A black-and-white drawing of an old scroll

This version of the Generator is quite a bit more streamlined and flexible than the old one. It accepts what I now use as the common format for abstract data structures, instead of having its own special input format that the other modules would have to translate to. The calling function can request that output sentences be "flavored" in a variety of ways (different verb tense, modifying adverbs, etc.) without the need for me to create a whole new sentence template in the Generator. Nested clauses are supported to an arbitrary depth.

Here are some examples of the sentences the new Generator can create:

What is a hammer used to do?
I have remembered that a cat is an animal.
Do I know what a cat is?
Cold is the opposite of hot.
You intended to eat a cookie.

I've also kept moving ahead on the Parser cleanup, and while I'm at it I am introducing adjective clauses.

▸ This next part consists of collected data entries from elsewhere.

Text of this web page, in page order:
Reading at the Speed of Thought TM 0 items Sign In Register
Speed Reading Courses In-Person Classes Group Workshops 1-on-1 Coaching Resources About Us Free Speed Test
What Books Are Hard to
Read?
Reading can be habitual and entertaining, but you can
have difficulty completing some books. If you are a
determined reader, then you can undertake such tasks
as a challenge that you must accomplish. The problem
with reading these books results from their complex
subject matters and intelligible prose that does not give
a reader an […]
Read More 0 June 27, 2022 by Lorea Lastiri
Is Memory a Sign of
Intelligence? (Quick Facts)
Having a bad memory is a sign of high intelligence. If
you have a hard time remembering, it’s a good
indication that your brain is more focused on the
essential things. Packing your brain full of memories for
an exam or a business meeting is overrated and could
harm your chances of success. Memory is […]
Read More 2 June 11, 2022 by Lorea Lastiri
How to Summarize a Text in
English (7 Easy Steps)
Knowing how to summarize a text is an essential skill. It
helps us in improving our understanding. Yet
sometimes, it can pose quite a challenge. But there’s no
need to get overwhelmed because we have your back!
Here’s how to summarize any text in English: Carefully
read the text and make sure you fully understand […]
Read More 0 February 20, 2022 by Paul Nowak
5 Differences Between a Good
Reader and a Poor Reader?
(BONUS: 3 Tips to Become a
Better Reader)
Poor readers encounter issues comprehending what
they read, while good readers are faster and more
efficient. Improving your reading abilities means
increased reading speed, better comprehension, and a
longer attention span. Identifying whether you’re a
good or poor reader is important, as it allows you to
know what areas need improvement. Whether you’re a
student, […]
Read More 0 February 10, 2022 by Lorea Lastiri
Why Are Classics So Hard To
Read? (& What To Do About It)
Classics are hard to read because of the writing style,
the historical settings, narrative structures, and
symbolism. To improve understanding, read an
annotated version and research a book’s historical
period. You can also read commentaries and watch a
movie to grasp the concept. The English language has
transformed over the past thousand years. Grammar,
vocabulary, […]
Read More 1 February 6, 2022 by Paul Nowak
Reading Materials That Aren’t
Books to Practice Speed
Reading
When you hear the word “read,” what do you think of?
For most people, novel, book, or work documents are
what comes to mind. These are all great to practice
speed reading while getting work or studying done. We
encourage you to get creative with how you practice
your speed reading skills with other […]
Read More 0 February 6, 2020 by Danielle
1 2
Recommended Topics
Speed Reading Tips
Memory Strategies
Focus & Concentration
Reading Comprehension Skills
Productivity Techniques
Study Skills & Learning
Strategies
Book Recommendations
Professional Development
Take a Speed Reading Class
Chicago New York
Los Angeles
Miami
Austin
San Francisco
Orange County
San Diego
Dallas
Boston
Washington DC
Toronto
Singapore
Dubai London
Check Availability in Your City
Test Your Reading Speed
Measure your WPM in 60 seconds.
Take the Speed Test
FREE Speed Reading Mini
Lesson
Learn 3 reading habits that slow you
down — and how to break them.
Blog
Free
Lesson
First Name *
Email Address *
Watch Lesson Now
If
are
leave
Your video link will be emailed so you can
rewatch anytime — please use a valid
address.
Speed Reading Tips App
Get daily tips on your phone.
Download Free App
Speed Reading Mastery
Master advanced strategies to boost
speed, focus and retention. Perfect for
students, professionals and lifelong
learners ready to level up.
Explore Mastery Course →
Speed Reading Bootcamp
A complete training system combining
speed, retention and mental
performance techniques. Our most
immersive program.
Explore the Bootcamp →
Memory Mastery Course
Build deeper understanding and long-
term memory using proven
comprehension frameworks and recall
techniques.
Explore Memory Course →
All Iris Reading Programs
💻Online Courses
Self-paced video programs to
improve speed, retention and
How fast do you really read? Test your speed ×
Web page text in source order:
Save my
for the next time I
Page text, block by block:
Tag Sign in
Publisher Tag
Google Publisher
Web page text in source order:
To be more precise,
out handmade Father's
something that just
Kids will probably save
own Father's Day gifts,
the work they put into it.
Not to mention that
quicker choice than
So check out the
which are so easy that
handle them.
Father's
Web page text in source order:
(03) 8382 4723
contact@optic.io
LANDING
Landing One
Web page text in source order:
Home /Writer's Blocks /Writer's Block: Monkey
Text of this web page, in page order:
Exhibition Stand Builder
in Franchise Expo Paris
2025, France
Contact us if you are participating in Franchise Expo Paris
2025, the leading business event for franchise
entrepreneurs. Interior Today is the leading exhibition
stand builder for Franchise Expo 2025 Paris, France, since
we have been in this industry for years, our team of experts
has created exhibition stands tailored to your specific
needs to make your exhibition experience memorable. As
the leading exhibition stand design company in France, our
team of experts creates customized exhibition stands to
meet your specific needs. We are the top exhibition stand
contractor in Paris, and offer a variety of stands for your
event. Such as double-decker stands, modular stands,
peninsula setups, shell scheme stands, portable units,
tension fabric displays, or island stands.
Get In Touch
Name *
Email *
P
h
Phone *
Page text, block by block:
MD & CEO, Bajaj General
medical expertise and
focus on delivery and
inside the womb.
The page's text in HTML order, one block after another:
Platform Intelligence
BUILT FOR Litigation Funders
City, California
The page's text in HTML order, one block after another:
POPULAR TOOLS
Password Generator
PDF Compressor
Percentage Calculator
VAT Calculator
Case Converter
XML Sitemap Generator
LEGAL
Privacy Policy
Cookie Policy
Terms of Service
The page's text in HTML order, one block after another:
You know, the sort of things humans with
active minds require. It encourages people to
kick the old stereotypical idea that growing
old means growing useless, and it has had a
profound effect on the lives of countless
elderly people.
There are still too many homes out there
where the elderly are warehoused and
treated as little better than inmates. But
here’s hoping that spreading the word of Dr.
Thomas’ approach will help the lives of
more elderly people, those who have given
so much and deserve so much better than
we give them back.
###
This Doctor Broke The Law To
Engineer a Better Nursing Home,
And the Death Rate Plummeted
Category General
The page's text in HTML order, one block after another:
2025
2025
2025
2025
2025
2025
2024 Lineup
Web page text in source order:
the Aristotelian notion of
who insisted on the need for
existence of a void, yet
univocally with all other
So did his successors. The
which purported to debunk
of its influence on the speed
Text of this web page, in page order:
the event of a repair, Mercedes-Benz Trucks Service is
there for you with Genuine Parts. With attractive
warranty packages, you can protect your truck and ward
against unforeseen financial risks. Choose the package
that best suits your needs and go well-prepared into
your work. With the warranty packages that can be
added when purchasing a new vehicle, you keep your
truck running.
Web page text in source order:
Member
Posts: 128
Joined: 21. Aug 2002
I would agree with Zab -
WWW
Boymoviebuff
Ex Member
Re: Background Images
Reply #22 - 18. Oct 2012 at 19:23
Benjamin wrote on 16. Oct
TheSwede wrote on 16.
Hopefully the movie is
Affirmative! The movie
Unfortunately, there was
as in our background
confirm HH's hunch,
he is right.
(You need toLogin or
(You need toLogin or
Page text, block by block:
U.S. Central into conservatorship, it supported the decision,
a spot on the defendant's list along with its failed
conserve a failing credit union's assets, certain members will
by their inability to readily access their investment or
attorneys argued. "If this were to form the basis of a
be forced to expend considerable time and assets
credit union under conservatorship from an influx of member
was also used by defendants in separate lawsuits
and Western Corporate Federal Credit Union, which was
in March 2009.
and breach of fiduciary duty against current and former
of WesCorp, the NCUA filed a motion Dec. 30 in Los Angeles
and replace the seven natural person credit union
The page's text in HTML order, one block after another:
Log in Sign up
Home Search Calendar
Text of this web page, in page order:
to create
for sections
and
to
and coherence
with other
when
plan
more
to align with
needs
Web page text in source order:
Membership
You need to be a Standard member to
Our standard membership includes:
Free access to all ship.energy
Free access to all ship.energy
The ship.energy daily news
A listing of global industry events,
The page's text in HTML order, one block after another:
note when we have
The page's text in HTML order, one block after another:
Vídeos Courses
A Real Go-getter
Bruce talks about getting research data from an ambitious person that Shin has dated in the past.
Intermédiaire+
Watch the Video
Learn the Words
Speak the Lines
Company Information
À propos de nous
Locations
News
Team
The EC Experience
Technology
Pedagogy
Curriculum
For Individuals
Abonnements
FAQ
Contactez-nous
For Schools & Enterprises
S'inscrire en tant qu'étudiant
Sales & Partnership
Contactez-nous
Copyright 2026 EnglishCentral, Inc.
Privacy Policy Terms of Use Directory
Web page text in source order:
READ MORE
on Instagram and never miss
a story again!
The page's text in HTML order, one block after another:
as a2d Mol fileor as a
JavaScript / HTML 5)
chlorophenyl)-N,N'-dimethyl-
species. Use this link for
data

Part of the goal of this rework was to fully support nesting/recursion in clauses, so it seemed a natural time to add support for the last major type of clause. Example sentences the new parser can manage (with the adjective clause highlighted) include these:

The man who came from Denver is here.
I will bring the computer which was broken.

Lastly, I am still plugging away at Big Story. The innovation I needed for narrative comprehension this month was a theory-of-mind thing: if an agent believes one of their goals is already fulfilled, they will stop trying to fulfill it. If this is a false belief then it constitutes a problem for that agent/obstacle to the resolution of that goal. This opens the way for processing of various plot points based on deception or confusion, such as "decoy version of item" or "character fakes own death."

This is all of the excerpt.